> [Your assignment]
Search the data for the word "exchange" and copy every line that contains it.

** Opening Provided entries block **

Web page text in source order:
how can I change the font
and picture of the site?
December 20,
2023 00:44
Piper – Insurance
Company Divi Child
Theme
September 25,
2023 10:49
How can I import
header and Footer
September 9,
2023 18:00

** Closing Provided entries block **
** Opening Provided entries block **

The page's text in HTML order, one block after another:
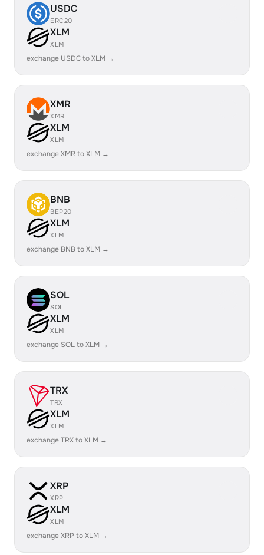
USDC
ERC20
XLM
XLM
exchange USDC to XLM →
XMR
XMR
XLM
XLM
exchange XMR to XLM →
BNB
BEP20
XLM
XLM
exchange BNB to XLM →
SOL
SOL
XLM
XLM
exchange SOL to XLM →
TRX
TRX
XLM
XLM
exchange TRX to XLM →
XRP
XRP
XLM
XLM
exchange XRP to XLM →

** Closing Provided entries block **

> [Solution below]
exchange USDC to XLM →
exchange XMR to XLM →
exchange BNB to XLM →
exchange SOL to XLM →
exchange TRX to XLM →
exchange XRP to XLM →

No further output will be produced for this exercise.